Глава 9.
Из оцепенения меня выдергивает голос тети Зои.
– В душ иди, – бросает она, отсекая любые возражения еще до того, как они успевают оформиться в моем воспаленном мозгу. Она не смотрит на меня, её руки уже заняты заполнением журнала. – Пять минут тебе и давай обратно. Нам сейчас каждый человек на счету. Смена будет бесконечной.
Я лишь послушно киваю. Не спорю. В голове царит звенящая пустота, в которой только и есть место, что для коротких команд.
В раздевалке я срываю с себя одежду с каким-то яростным остервенением. Кажется, что ткань жжет мне кожу, что она ядовита. Вода в кране ледяная, колючая, но я не чувствую холода. Я тру руки, шею, лицо до красноты, до боли, пытаясь смыть не только грязь, но и тот липкий ужас, который забился под кожу.
Смотрю на себя в мутное зеркало над раковиной. Бледная, как мел, губы искусаны, а глаза… глаза чужие, глубокие, полные того, что нельзя произносить вслух. Но времени на слабость нет.
В нашей больнице «пожалеть себя» — это непозволительная роскошь, на которую у нас нет права. Я натягиваю чистую, хрустящую форму, туго перехватываю волосы резинкой и возвращаюсь в строй.
Работа засасывает, как трясина. Коридоры наполнились стонами, запахом йода и свежей крови. Палаты, раненые, бесконечные капельницы, которые нужно менять, крики, которые нужно игнорировать, чтобы просто делать свое дело.
Мы работаем молча. Лишние вопросы сейчас — это лишняя боль. Мы не спрашиваем «как?», мы спрашиваем «какая группа крови?». Потому что если остановиться и начать думать об именах и судьбах, сердце просто не выдержит, лопнет, как передутый шар.
Я ловлю себя на том, что раз за разом ищу глазами ту самую дверь операционной. Но страх пересиливает любопытство. Кажется, если я увижу его снова, израненного, беззащитного, то боюсь, что во мне окончательно умрет медсестра и останется только напуганная женщина. А это сейчас верный путь к катастрофе.
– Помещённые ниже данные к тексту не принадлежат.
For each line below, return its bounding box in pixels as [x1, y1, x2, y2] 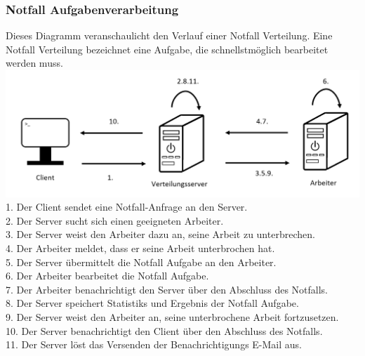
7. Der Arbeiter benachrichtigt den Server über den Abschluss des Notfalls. [6, 282, 328, 296]
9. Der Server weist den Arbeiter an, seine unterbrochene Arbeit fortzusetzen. [6, 309, 339, 324]
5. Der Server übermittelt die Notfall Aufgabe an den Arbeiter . [6, 254, 277, 269]
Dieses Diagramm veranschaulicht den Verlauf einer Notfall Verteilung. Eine [6, 28, 333, 43]
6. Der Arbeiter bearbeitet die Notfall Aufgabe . [6, 268, 209, 283]
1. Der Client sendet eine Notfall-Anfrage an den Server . [6, 199, 248, 214]
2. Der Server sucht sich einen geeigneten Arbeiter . [6, 213, 224, 228]
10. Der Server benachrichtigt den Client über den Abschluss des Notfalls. [6, 323, 323, 338]
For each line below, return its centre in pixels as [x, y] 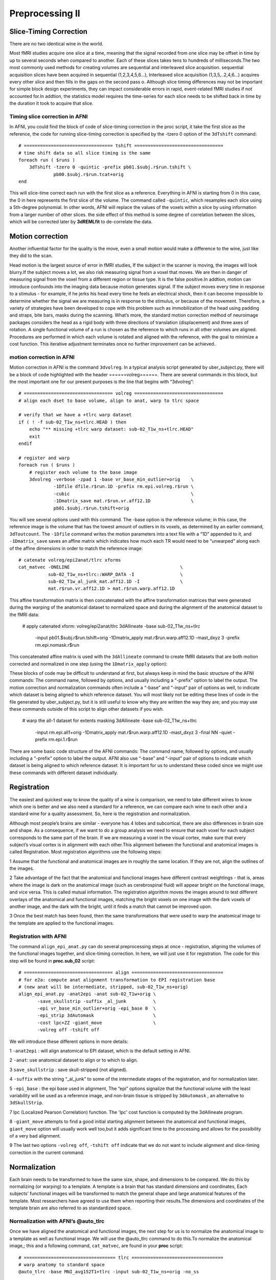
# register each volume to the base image [83, 472]
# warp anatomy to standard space [62, 1264]
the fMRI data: [24, 614]
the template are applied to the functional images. [62, 923]
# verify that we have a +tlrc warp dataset [75, 415]
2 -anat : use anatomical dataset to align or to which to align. [74, 1060]
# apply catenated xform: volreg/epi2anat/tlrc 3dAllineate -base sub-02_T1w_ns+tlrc [111, 626]
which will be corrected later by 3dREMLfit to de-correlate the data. [81, 222]
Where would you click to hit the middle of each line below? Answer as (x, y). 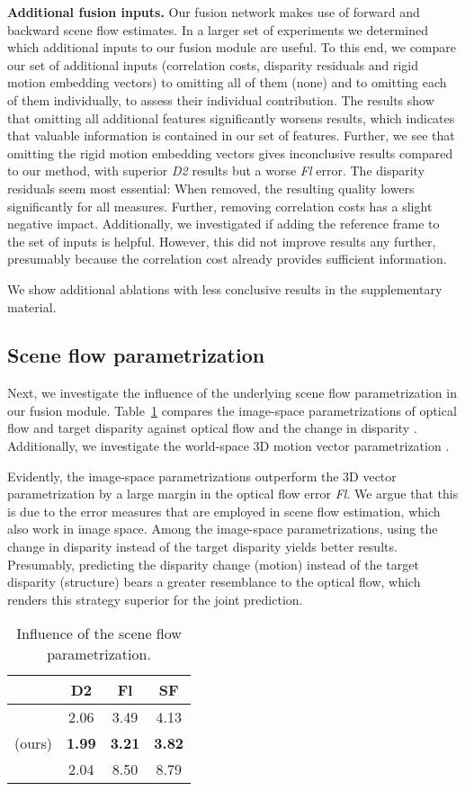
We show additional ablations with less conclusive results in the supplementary (225, 288)
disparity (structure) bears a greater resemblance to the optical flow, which (214, 582)
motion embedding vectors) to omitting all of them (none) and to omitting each (227, 82)
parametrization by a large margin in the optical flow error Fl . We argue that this (233, 494)
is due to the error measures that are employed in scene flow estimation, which (224, 511)
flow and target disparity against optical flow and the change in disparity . (212, 428)
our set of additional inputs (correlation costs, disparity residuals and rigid (213, 64)
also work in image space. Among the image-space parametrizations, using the (223, 529)
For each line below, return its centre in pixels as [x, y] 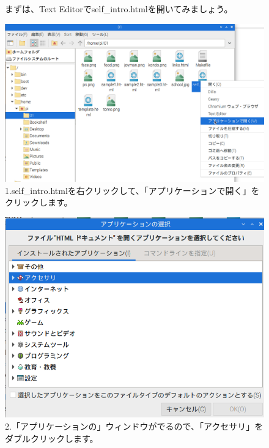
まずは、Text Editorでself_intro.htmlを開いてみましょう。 [119, 9]
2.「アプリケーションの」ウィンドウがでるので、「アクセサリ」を [134, 426]
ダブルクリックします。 [52, 438]
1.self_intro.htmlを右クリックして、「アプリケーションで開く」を [132, 190]
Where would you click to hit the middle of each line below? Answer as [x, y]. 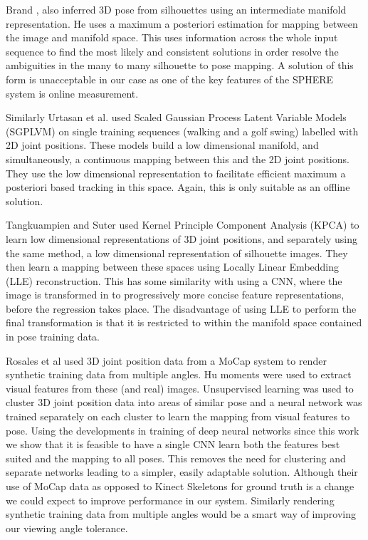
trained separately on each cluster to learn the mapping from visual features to [178, 416]
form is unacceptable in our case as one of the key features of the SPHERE [170, 79]
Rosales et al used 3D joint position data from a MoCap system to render [166, 360]
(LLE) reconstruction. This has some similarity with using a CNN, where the [174, 280]
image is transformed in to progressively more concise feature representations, [175, 295]
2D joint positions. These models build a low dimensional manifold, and [162, 145]
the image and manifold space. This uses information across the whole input [172, 37]
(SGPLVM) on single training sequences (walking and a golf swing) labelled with [182, 131]
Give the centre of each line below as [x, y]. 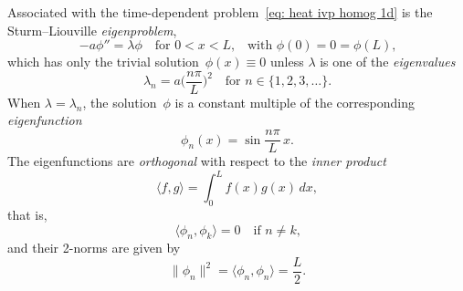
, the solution [120, 102]
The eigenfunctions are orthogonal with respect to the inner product [197, 161]
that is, [27, 214]
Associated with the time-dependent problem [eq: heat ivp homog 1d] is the [220, 12]
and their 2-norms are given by [94, 248]
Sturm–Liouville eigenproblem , [92, 30]
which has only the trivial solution [103, 62]
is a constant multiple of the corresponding [295, 102]
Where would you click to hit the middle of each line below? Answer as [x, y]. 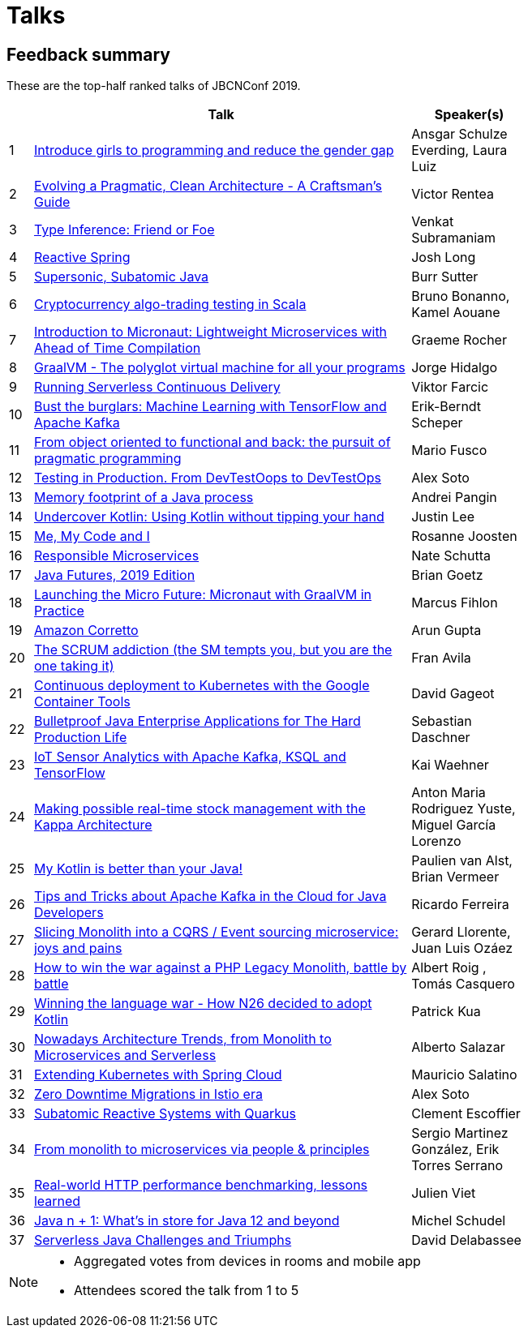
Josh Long [444, 257]
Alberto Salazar [458, 1047]
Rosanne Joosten [464, 536]
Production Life [80, 738]
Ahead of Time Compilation [117, 348]
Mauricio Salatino [464, 1075]
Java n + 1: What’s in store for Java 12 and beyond [187, 1221]
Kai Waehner [450, 765]
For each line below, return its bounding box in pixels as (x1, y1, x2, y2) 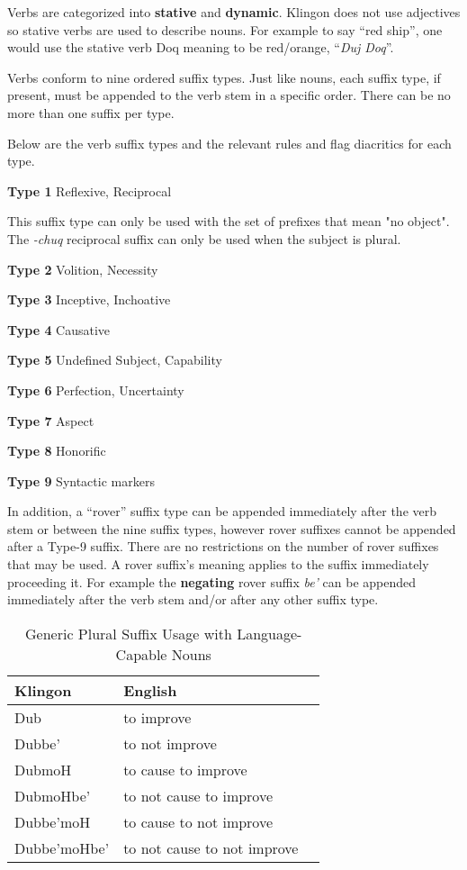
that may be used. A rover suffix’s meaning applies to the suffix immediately (7, 555, 429, 574)
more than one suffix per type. (7, 103, 175, 122)
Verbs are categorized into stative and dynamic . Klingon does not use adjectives (7, 3, 461, 21)
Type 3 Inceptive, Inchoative (7, 290, 171, 309)
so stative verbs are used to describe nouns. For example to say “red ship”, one (7, 20, 443, 39)
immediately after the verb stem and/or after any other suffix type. (7, 590, 379, 609)
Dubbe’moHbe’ (14, 837, 110, 858)
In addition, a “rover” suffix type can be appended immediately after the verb (7, 502, 437, 521)

К вечеру над больницей повисает странная, нехорошая тишина. Напряжение достигает своего пика. Шёпот в коридорах становится змеиным, тягучим.
Люди переглядываются, пряча глаза. «Вошли», «уже на площади», «проверяют всех поголовно». Каждое слово, как удар под дых. Внутри меня начинает медленно затягиваться холодный, тугой узел.
Нас собирают в ординаторской. Тесно, воздух спертый. Здесь все, кто не занят на операционном столе: Серёга, Вадик, тётя Зоя, бледные хирурги, испуганные санитарки. Тишина такая, что слышно, как Вадик нервно барабанит пальцами по краю стола.
– Ситуацию все понимают? – голос главного врача звучит приглушенно и устало.
Никто не отвечает. Да и к чему слова? Мы и так слышим далекое, утробное рычание тяжелых двигателей на улицах нашего маленького, захлебнувшегося в беде города.
– В город вошли. Сейчас начнутся проверки. Будут шерстить списки, палаты, документы. Всех.
Он делает паузу, и его взгляд на мгновение задерживается на мне.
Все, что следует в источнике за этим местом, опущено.